Gandhi and Mother Theresa are just some of the personalities of history and pop culture that Kobra has immortalized in murals all over the world.

GRAFFITIS FOR THE KINGS OF POP:  JACKSON AND BOWIE

The list includes Anne Frank, Tupac, Neil Armstrong, Nelson Mandela, Bob Dylan and Yoda.  Even though he has created projects from Mumbai and Malawi to Moscow and Minneapolis, the New York City area has always been one of his favorite places to work.

Kobra used the prominent graffiti of Michael Jackson that include two images of MJ as a child and as an adult, bright colors and bold lines, but he remained faithful to the kaleidoscope concept which is customary in all his artwork.

Eduardo Kobra Michael Jackson

“The technique of repeating squares and triangles allows him to give life to the famous characters he represents in his images,” as indicated in his website.

His love for pop and rock culture has been featured in many ways.
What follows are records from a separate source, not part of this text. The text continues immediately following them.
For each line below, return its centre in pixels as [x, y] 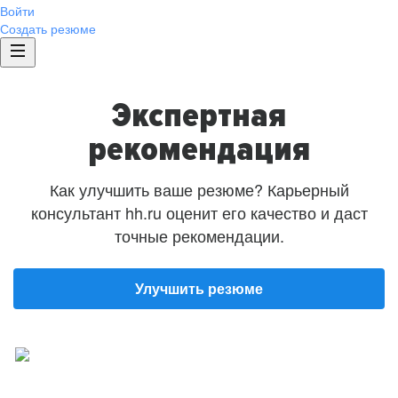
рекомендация [199, 149]
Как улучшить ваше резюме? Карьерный [199, 189]
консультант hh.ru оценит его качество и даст [199, 212]
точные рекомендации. [199, 235]
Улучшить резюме [199, 288]
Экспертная [199, 115]
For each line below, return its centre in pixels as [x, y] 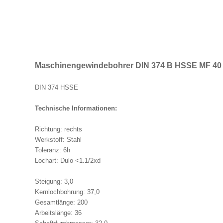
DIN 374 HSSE [57, 88]
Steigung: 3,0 [54, 182]
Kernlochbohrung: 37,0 [67, 192]
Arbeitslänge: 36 [58, 213]
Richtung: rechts [59, 129]
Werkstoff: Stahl [59, 140]
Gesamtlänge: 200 [61, 203]
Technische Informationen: [77, 109]
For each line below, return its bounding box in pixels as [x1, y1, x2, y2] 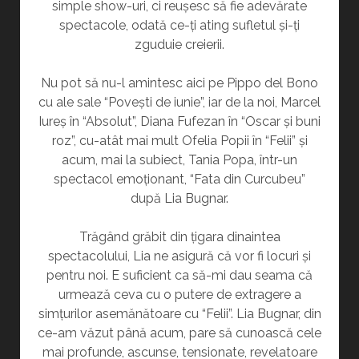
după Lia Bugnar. [131, 191, 228, 206]
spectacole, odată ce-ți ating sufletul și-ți [59, 18, 300, 33]
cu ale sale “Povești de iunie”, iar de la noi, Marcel [38, 95, 321, 110]
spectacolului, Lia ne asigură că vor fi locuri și [48, 248, 311, 264]
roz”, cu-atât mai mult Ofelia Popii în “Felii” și [51, 133, 308, 148]
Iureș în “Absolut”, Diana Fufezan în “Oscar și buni [38, 114, 321, 129]
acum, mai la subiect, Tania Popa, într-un [62, 152, 297, 167]
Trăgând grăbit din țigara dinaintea [79, 229, 280, 244]
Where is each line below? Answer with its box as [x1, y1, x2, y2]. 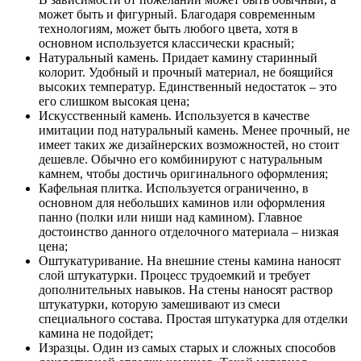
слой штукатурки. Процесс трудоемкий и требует [39, 268, 310, 283]
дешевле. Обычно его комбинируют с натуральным [39, 152, 322, 167]
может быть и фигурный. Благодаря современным [39, 7, 315, 22]
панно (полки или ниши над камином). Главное [39, 210, 302, 225]
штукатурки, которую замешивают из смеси [39, 297, 280, 312]
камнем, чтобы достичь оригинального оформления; [39, 167, 328, 181]
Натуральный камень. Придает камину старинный [39, 51, 317, 65]
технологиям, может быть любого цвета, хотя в [39, 22, 298, 36]
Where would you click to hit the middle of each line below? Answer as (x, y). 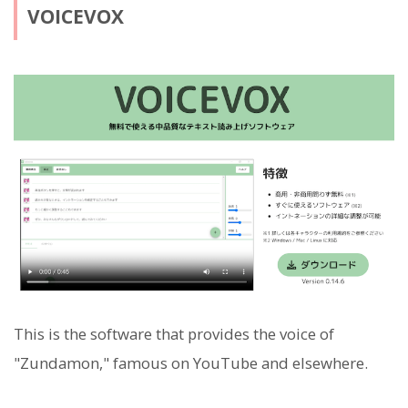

One of his most famous murals is the one that brings together some of music’s biggest stars now departed: Janis Joplin, Jim Morrison, Jimi Hendrix, Amy Winehouse and Kurt Cobain who share the same space in one of the most beautiful tributes dedicated to these music giants in the celestial realm.

Eduardo Kobra Jim Morrison

Last year he did a monumental mural in a large apartment building in Jersey City, celebrating the late David Bowie in his character as Ziggy Stardust.

Eduardo Kobra Bowie

The Kobra phenomenon is unstoppable. Earlier this year, a photograph of the mural that the artist painted in 2017 in the building housing the Puertas de Castilla Cultural Center in Murcia, Spain was published on Instagram and in less than 16 hours, it had already obtained more than 435,000 Likes.

The mural is entitled ‘Face of Salvador Dalí’, and he used 250 cans of spray and 60 liters of paint, together with a group of local artists and urban art fans.

Eduardo Kobra Dali

Eduardo Kobra was born in 1976 in the region of Campo Limpo, on the outskirts of Sao Paulo. He grew up immersed in the urban culture of the city. He has become a world-known street art figure for his colorful murals in more than 40 cities, from Los Angeles to Moscow.  Kobra’s approach is based on the skateboard, breakdance and hip hop culture, which were part of his everyday life.